方法:建立单一延长应激(SPS)小鼠模型,以评估ADP对PTSD的改善作用和机制。行为测试用于评估小鼠PTSD样行为;透射电子显微镜用于观察海马突触超微结构的变化,和westernblot,免疫荧光,ELISA法检测结直肠癌海马缺失(DCC)及下游Ras相关C3肉毒毒素底物1(Rac1)-P21活化激酶1(PAK1)信号的表达,以及突触蛋白和炎症因子的水平。分子对接技术模拟了ADP潜在的脑穿透性成分与DCC的结合。
结果:SPS在模型后第14天诱导小鼠PTSD样行为,并增加海马netrin-1(NT-1)和DCC的表达,同时血清NT-1水平升高。同时,SPS还降低了p-Rac1水平,增加了p-PAK1水平,DCC的下游分子。慢病毒过表达DCC诱导或加剧对照和SPS小鼠的PTSD样行为,分别,而针对NT-1的中和抗体降低了SPS小鼠的DCC激活并改善了PTSD样行为。有趣的是,下游Rac1-PAK1信号根据DCC表达而改变。此外,DCC过表达下调N-甲基-d-天冬氨酸(NMDA)受体2A(GluN2A)和突触后密度95(PSD95),上调NMDA受体2B(GluN2B)和增加的神经炎症反应。给予ADP(36.8mg/kg)改善了SPS小鼠的PTSD样行为,抑制海马DCC,和下游Rac1-PAK1信号,上调GluN2A和PSD95,下调GluN2B,炎症因子NOD样受体蛋白3(NLRP3)水平降低,核因子κB(NF-κB)和白细胞介素6(IL-6)。重要的是,DCC过表达还可以降低ADP对PTSD的改善作用。此外,DCC与ADP的潜在脑穿透性成分表现出良好的分子对接模式,进一步表明DCC是ADP的潜在靶标。
结论:我们的数据表明,DCC是PTSD发作中调节突触功能和炎症反应的关键靶标,ADP可能通过调节下游Rac1-PAK1途径降低DCC以预防PTSD。这项研究为PTSD的发作提供了新的机制,并保证了ADP的临床应用。

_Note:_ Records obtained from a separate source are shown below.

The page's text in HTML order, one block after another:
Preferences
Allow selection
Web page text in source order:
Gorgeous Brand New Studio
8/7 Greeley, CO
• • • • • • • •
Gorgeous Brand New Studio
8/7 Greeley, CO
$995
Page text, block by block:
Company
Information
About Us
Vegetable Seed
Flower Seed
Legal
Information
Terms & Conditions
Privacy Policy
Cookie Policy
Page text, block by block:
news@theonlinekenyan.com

目的:本研究旨在探讨ADP干预PTSD样行为的机制。
方法:建立单一延长应激(SPS)小鼠模型,以评估ADP对PTSD的改善作用和机制。行为测试用于评估小鼠PTSD样行为;透射电子显微镜用于观察海马突触超微结构的变化,和westernblot,免疫荧光,ELISA法检测结直肠癌海马缺失(DCC)及下游Ras相关C3肉毒毒素底物1(Rac1)-P21活化激酶1(PAK1)信号的表达,以及突触蛋白和炎症因子的水平。分子对接技术模拟了ADP潜在的脑穿透性成分与DCC的结合。

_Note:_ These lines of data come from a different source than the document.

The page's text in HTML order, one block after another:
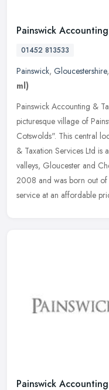
Painswick
01452 813533
Painswick, Gloucestershire,
ml)
Painswick Accounting &
picturesque village of
Cotswolds". This central
& Taxation Services Ltd is
valleys, Gloucester and
2008 and was born out of
service at an affordable
Painswick
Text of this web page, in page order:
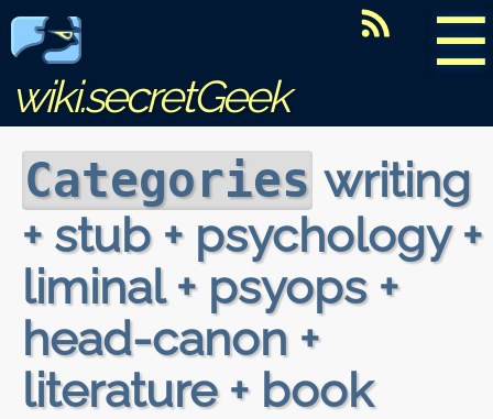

结果:SPS在模型后第14天诱导小鼠PTSD样行为,并增加海马netrin-1(NT-1)和DCC的表达,同时血清NT-1水平升高。同时,SPS还降低了p-Rac1水平,增加了p-PAK1水平,DCC的下游分子。慢病毒过表达DCC诱导或加剧对照和SPS小鼠的PTSD样行为,分别,而针对NT-1的中和抗体降低了SPS小鼠的DCC激活并改善了PTSD样行为。有趣的是,下游Rac1-PAK1信号根据DCC表达而改变。此外,DCC过表达下调N-甲基-d-天冬氨酸(NMDA)受体2A(GluN2A)和突触后密度95(PSD95),上调NMDA受体2B(GluN2B)和增加的神经炎症反应。给予ADP(36.8mg/kg)改善了SPS小鼠的PTSD样行为,抑制海马DCC,和下游Rac1-PAK1信号,上调GluN2A和PSD95,下调GluN2B,炎症因子NOD样受体蛋白3(NLRP3)水平降低,核因子κB(NF-κB)和白细胞介素6(IL-6)。重要的是,DCC过表达还可以降低ADP对PTSD的改善作用。此外,DCC与ADP的潜在脑穿透性成分表现出良好的分子对接模式,进一步表明DCC是ADP的潜在靶标。
结论:我们的数据表明,DCC是PTSD发作中调节突触功能和炎症反应的关键靶标,ADP可能通过调节下游Rac1-PAK1途径降低DCC以预防PTSD。这项研究为PTSD的发作提供了新的机制,并保证了ADP的临床应用。